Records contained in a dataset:
((

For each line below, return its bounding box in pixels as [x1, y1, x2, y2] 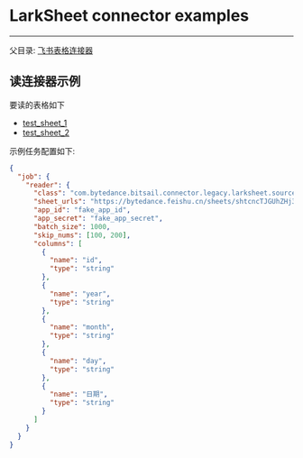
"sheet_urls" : [32, 197, 87, 206]
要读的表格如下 [9, 99, 65, 110]
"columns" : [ [32, 239, 83, 248]
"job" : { [17, 172, 50, 181]
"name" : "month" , [49, 323, 115, 332]
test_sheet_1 [22, 117, 68, 128]
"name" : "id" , [49, 256, 103, 265]
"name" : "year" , [49, 289, 111, 298]
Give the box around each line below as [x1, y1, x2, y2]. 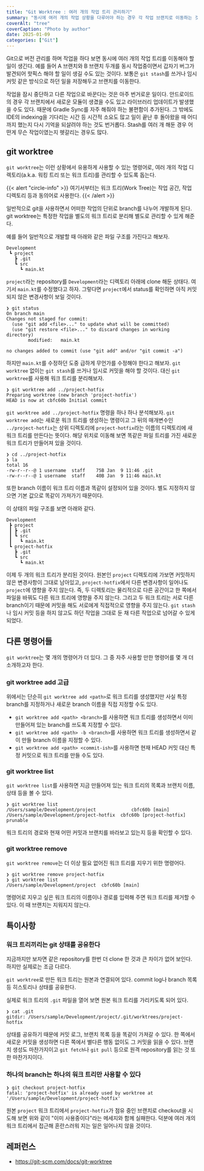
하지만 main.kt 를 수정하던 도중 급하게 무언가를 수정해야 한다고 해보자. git [6, 359, 181, 366]
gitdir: [6, 1014, 26, 1021]
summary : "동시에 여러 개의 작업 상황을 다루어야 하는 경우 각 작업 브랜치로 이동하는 [6, 15, 192, 21]
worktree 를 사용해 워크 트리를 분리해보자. [6, 374, 104, 381]
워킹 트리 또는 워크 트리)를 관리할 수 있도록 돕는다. [38, 171, 157, 179]
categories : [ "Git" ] [6, 37, 59, 43]
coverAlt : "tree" [6, 20, 50, 26]
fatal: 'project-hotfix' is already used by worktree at [6, 1090, 154, 1096]
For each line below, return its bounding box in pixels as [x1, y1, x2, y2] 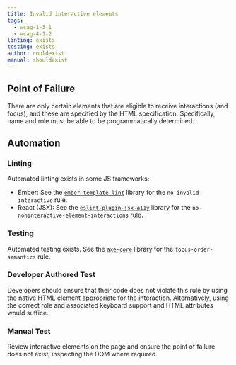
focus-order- [175, 246, 213, 253]
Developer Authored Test [7, 270, 95, 280]
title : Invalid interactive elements [7, 10, 119, 18]
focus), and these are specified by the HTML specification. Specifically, [7, 109, 216, 118]
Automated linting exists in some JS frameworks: [7, 174, 150, 183]
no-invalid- [167, 189, 203, 197]
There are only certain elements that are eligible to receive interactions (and [7, 101, 228, 110]
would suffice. [7, 308, 49, 317]
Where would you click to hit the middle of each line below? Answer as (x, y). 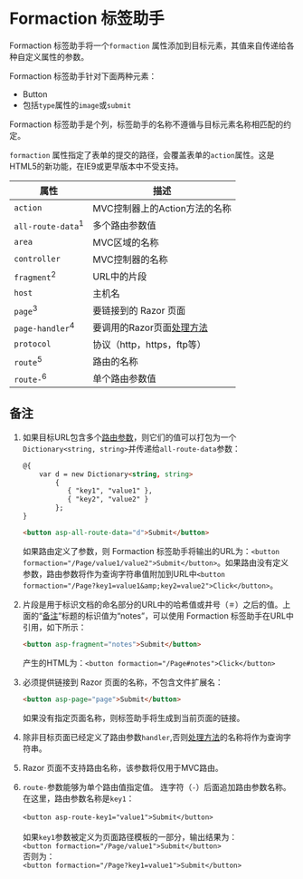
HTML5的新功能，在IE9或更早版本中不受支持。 (96, 166)
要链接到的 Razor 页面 (139, 310)
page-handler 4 (44, 327)
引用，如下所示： (54, 627)
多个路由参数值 (124, 225)
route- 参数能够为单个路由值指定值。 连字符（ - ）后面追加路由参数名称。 (156, 786)
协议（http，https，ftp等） (149, 344)
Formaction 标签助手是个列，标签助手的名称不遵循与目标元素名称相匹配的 (147, 124)
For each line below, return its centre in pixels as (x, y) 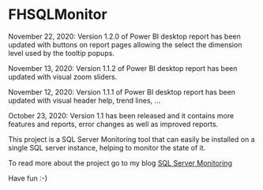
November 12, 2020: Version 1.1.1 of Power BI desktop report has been (122, 91)
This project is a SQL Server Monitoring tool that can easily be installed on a (131, 139)
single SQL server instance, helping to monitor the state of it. (107, 147)
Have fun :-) (28, 178)
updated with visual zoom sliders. (63, 76)
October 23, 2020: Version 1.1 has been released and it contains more (121, 115)
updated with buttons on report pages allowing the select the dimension (125, 44)
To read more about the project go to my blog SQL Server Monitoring (120, 162)
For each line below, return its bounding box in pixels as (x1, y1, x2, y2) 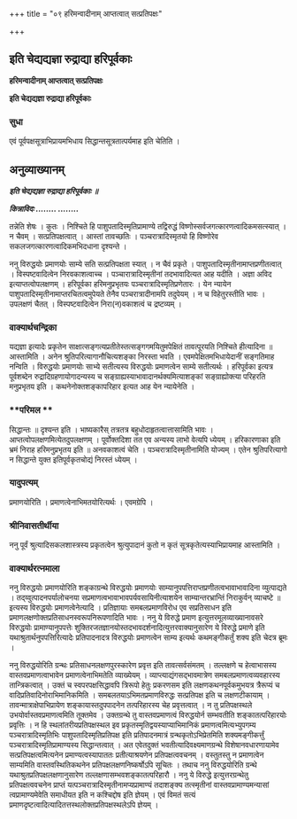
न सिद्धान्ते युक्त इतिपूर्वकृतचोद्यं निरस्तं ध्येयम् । (9, 454, 138, 464)
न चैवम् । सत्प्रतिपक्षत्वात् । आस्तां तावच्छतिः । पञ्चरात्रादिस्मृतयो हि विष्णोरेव (9, 230, 219, 241)
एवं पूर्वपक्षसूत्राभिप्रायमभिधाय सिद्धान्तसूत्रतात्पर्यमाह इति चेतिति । (9, 136, 180, 146)
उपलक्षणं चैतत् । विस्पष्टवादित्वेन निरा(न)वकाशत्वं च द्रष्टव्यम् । (9, 298, 183, 309)
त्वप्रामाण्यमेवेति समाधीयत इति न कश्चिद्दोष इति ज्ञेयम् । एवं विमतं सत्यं (9, 790, 196, 800)
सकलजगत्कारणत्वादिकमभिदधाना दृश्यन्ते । (9, 240, 127, 252)
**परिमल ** (9, 404, 53, 417)
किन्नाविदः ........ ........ (9, 203, 80, 214)
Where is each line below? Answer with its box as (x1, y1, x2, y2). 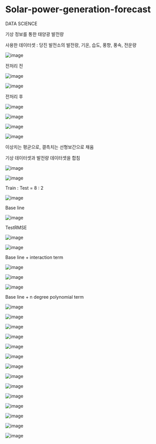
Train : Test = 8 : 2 (5, 185, 44, 191)
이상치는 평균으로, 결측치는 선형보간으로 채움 (5, 144, 94, 150)
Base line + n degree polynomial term (5, 294, 84, 300)
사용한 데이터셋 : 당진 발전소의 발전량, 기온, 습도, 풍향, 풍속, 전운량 (5, 42, 137, 48)
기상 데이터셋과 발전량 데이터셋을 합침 (5, 154, 81, 161)
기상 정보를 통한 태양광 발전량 (5, 31, 64, 37)
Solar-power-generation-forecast (5, 4, 151, 15)
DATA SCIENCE (5, 20, 38, 27)
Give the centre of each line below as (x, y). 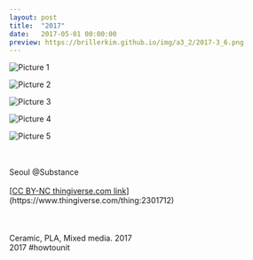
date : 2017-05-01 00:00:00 (63, 34)
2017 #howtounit (40, 248)
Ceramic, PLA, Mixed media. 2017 (71, 238)
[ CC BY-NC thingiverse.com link (68, 191)
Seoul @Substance (44, 172)
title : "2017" (37, 26)
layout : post (33, 17)
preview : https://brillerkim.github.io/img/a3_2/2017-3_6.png (126, 42)
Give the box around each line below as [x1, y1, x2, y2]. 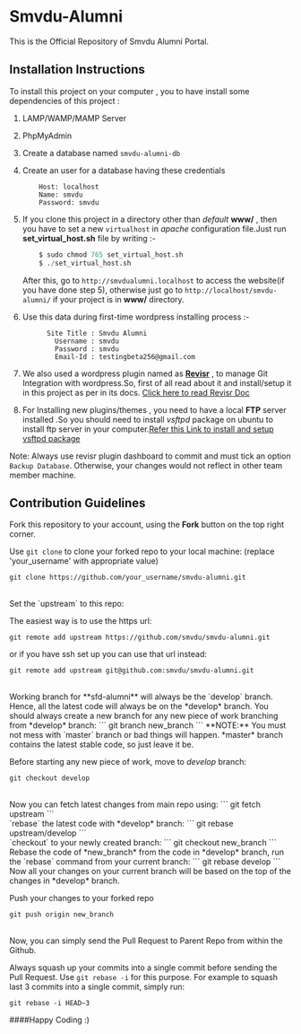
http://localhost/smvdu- [185, 285, 278, 295]
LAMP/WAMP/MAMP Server [21, 112, 127, 123]
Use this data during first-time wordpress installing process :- [21, 311, 250, 322]
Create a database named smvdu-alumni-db [21, 147, 181, 158]
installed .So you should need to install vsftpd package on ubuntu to [21, 414, 273, 425]
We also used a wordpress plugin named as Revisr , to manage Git [21, 368, 269, 379]
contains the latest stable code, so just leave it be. [9, 739, 194, 750]
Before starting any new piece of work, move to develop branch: [9, 757, 247, 767]
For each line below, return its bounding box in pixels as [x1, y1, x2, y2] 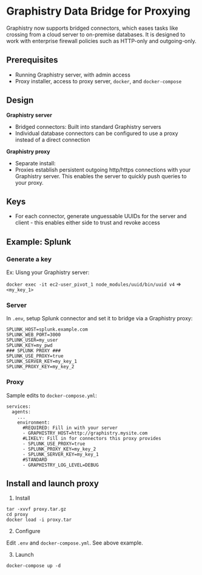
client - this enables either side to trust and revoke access [15, 219, 161, 226]
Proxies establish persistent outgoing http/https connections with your [15, 166, 191, 173]
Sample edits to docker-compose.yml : [6, 391, 97, 399]
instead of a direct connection [15, 136, 90, 143]
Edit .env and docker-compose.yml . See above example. [6, 539, 144, 546]
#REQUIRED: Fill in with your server [22, 424, 118, 431]
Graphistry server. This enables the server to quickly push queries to [15, 172, 187, 180]
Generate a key [6, 255, 52, 263]
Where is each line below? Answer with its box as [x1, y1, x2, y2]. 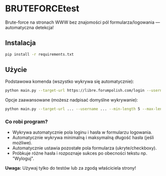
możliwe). [12, 140, 33, 146]
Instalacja [5, 39, 36, 47]
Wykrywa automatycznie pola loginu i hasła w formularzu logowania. [12, 129, 152, 136]
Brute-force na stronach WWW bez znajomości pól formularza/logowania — [5, 19, 161, 25]
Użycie [5, 66, 27, 74]
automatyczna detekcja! [5, 24, 54, 30]
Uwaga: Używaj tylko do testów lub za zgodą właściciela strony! [5, 165, 136, 171]
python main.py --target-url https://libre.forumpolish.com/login [5, 88, 145, 93]
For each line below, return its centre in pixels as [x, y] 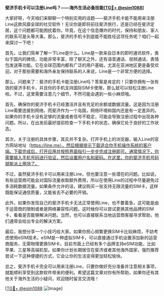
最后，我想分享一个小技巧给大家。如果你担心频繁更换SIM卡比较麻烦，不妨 [80, 231]
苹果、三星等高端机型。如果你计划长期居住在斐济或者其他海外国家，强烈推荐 [82, 250]
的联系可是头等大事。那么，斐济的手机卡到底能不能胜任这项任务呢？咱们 [78, 36]
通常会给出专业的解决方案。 [37, 221]
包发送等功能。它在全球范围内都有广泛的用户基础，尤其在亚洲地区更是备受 [80, 65]
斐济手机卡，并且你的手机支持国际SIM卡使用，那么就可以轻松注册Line [84, 88]
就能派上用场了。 [22, 164]
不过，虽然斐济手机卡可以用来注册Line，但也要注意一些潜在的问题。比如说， [82, 174]
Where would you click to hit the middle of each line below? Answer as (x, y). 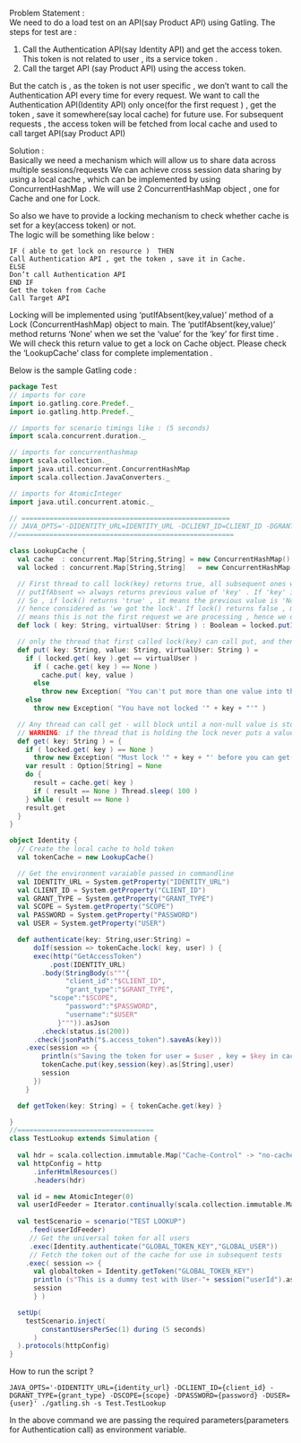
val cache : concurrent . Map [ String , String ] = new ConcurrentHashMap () (154, 559)
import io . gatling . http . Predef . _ (72, 411)
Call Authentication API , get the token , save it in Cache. (128, 259)
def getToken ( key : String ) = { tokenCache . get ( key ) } (120, 1106)
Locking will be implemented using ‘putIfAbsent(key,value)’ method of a (142, 315)
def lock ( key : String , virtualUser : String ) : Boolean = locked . (148, 626)
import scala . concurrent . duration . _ (77, 436)
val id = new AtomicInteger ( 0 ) (76, 1197)
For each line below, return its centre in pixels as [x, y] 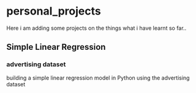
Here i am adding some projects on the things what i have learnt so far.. [96, 28]
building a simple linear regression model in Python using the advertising [98, 78]
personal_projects [54, 11]
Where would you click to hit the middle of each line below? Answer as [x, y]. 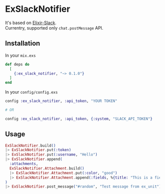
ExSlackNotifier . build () [30, 145]
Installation [23, 44]
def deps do [17, 64]
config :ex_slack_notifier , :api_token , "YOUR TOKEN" [61, 101]
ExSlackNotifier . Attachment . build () [47, 168]
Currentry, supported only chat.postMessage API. [54, 28]
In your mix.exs [20, 55]
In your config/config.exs [31, 92]
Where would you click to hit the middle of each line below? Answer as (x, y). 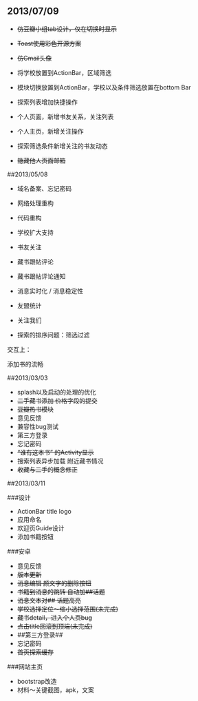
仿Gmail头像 (34, 58)
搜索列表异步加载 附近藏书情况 (60, 461)
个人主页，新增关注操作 (50, 131)
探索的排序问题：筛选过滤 (53, 335)
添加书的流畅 (25, 364)
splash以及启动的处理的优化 (56, 392)
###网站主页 (25, 667)
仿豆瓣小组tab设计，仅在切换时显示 (67, 29)
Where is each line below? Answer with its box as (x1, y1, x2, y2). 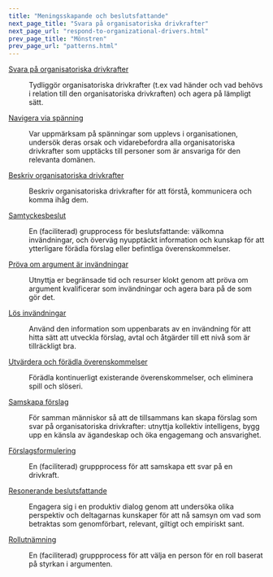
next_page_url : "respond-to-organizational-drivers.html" (8, 27, 209, 35)
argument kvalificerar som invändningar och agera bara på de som (28, 284, 252, 293)
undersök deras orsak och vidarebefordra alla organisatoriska (28, 137, 236, 147)
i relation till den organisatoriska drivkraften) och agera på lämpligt (28, 89, 251, 98)
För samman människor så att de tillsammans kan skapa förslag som (28, 413, 258, 423)
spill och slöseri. (28, 381, 84, 391)
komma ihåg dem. (28, 195, 89, 205)
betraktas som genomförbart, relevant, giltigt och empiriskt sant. (28, 519, 245, 529)
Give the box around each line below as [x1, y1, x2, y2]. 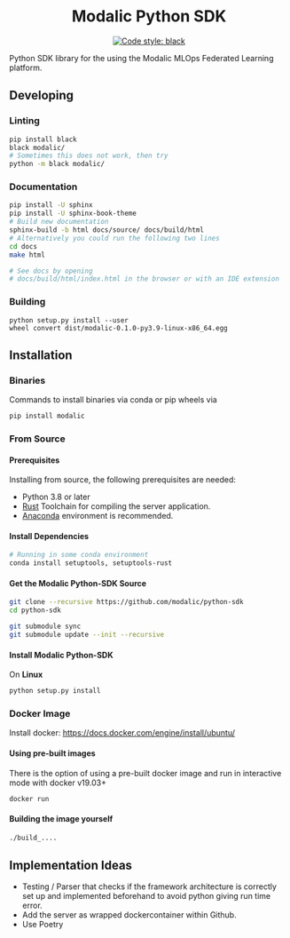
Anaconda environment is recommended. [21, 511, 174, 521]
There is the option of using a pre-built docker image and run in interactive [9, 767, 282, 778]
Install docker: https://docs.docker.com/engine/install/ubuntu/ [9, 727, 236, 738]
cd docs [9, 242, 38, 250]
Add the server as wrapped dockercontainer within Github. [21, 910, 237, 920]
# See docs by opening [9, 266, 93, 275]
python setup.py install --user [9, 315, 129, 325]
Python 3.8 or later [21, 491, 90, 503]
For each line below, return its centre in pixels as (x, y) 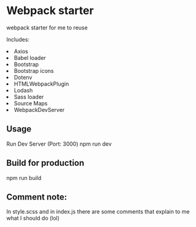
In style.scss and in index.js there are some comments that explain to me (98, 212)
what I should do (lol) (33, 218)
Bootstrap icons (34, 70)
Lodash (24, 90)
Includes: (18, 39)
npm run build (24, 177)
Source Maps (31, 103)
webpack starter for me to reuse (47, 28)
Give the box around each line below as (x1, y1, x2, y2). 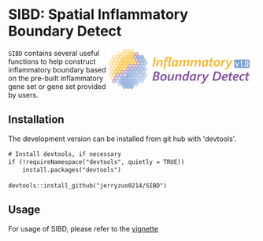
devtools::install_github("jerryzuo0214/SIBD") (8, 181, 168, 190)
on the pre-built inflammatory (8, 73, 104, 83)
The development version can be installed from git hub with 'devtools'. (8, 134, 237, 143)
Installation (8, 113, 65, 127)
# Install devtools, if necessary (8, 150, 122, 158)
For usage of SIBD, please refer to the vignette (8, 224, 159, 233)
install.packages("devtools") (22, 165, 122, 174)
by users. (8, 90, 39, 99)
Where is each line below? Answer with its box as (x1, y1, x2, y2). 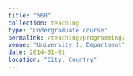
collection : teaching (8, 19, 80, 27)
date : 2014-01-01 (8, 48, 66, 56)
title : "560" (8, 11, 51, 20)
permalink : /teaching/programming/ (8, 33, 126, 42)
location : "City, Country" (8, 56, 97, 64)
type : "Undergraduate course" (8, 26, 108, 34)
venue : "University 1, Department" (8, 41, 126, 49)
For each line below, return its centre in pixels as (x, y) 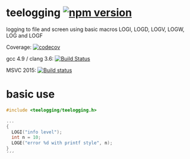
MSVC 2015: (21, 70)
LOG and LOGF (25, 35)
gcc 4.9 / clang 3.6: (30, 58)
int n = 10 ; (26, 138)
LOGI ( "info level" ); (37, 132)
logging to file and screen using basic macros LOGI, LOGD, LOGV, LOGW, (95, 29)
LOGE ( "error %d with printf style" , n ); (62, 143)
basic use (31, 94)
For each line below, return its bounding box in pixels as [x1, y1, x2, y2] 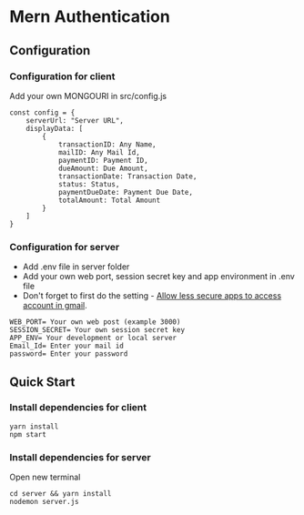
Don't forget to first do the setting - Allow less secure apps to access [22, 290, 282, 301]
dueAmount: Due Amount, [57, 164, 148, 173]
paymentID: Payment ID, [57, 156, 148, 165]
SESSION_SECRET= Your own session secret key [9, 326, 185, 335]
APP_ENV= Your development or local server [9, 334, 177, 343]
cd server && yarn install [9, 490, 112, 499]
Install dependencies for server [9, 450, 152, 463]
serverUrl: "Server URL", [25, 116, 125, 125]

))

◆ What needs to be done
An exact copy of the lines above from the one with "Here i am adding" up to and including the one with "webpack starter for me to reuse (47, 28)" is required; reproduce only those lines, omitting all pictures.

◆ Answer space
Here i am adding some projects on the things what i have learnt so far.. [96, 28]
building a simple linear regression model in Python using the advertising [98, 78]
personal_projects [54, 11]
Where would you click to hit the middle of each line below? Answer as [x, y]. 
ExSlackNotifier . build () [30, 145]
Installation [23, 44]
def deps do [17, 64]
config :ex_slack_notifier , :api_token , "YOUR TOKEN" [61, 101]
ExSlackNotifier . Attachment . build () [47, 168]
Currentry, supported only chat.postMessage API. [54, 28]
In your mix.exs [20, 55]
In your config/config.exs [31, 92]
Where would you click to hit the middle of each line below? Answer as (x, y). 
仿Gmail头像 (34, 58)
搜索列表异步加载 附近藏书情况 (60, 461)
个人主页，新增关注操作 (50, 131)
探索的排序问题：筛选过滤 (53, 335)
添加书的流畅 (25, 364)
splash以及启动的处理的优化 (56, 392)
###网站主页 (25, 667)
仿豆瓣小组tab设计，仅在切换时显示 (67, 29)
Where is each line below? Answer with its box as (x1, y1, x2, y2). 
next_page_url : "respond-to-organizational-drivers.html" (8, 27, 209, 35)
argument kvalificerar som invändningar och agera bara på de som (28, 284, 252, 293)
undersök deras orsak och vidarebefordra alla organisatoriska (28, 137, 236, 147)
i relation till den organisatoriska drivkraften) och agera på lämpligt (28, 89, 251, 98)
För samman människor så att de tillsammans kan skapa förslag som (28, 413, 258, 423)
spill och slöseri. (28, 381, 84, 391)
komma ihåg dem. (28, 195, 89, 205)
betraktas som genomförbart, relevant, giltigt och empiriskt sant. (28, 519, 245, 529)
Give the box around each line below as [x1, y1, x2, y2]. 
Anaconda environment is recommended. [21, 511, 174, 521]
There is the option of using a pre-built docker image and run in interactive [9, 767, 282, 778]
Install docker: https://docs.docker.com/engine/install/ubuntu/ [9, 727, 236, 738]
cd docs [9, 242, 38, 250]
Add the server as wrapped dockercontainer within Github. [21, 910, 237, 920]
# See docs by opening [9, 266, 93, 275]
python setup.py install --user [9, 315, 129, 325]
Python 3.8 or later [21, 491, 90, 503]
For each line below, return its centre in pixels as (x, y) 
In style.scss and in index.js there are some comments that explain to me (98, 212)
what I should do (lol) (33, 218)
Bootstrap icons (34, 70)
Lodash (24, 90)
Includes: (18, 39)
npm run build (24, 177)
Source Maps (31, 103)
webpack starter for me to reuse (47, 28)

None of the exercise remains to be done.